There are countless wonders throughout the Drifting Isles, our neighboring marsh to the south that seems to ebb and flow different with each passing year. In no other place is this strange nature better epitomized than the expansive network of tunnels beneath Fenskeep. Both natural and crafted works have been documented to exist in this place but there is little to connect any of them together. None of these accounts, whether from various adventurers or fellow academics, corroborate to give a consistent understanding of this place.

In my early years of studying while pursuing a thesis I considered this location of worthy note and made my way along the coast to the keep, further inland past the brigands populating that accursed swamp only to find one such of their kind in charge of the keep itself.
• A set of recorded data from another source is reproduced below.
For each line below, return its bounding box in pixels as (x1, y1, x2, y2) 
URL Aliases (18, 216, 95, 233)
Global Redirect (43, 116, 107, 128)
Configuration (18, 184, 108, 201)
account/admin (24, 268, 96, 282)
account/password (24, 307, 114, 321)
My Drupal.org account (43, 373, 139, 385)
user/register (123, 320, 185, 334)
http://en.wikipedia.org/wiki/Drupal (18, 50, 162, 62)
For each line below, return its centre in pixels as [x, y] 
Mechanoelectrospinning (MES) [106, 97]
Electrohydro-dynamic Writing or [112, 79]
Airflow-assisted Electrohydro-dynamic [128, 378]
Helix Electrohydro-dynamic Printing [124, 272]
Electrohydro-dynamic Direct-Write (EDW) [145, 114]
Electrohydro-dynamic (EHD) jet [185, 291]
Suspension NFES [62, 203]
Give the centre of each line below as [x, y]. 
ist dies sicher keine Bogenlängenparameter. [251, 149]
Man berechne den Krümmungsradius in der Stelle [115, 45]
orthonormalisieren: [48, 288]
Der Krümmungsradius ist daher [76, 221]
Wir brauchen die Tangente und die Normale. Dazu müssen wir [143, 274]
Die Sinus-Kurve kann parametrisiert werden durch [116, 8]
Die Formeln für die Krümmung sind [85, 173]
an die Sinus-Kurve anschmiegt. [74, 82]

It was of no matter - I had enough know how to keep myself safe while in town and funds to hire a small group of local mercenaries for my preliminary expedition. However it took three weeks to pass before I came to realize the danger of the, to use the locals language, Halls Under the Hill.
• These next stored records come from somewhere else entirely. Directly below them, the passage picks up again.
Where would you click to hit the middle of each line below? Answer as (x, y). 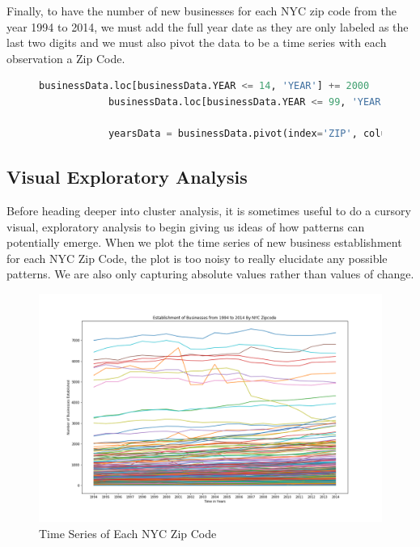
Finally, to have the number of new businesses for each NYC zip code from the (202, 11)
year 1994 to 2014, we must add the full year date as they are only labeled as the (208, 26)
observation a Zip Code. (66, 58)
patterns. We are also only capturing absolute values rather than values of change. (210, 274)
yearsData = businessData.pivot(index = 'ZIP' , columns (256, 134)
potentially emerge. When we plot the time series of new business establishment (204, 242)
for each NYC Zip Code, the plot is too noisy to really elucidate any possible (197, 258)
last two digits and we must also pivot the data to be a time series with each (197, 42)

When I asked the villagers about it I was given clear directions how to enter - beneath the keep on the northern end, along the moat that runs the course of the island it’s built on. Simple to find yet each one I talked to saw fit to warn me, usually unprompted, about the darkness or evil or some other such nonsense lurking below their town. But surely if there was any such danger, it would not make sense to live here in the first place, I informed them. And by now the town would have been long destroyed. I soon discovered their worries were well-founded even if that… entity, that exists in those wicked depths is for now content to hold sway over its domain.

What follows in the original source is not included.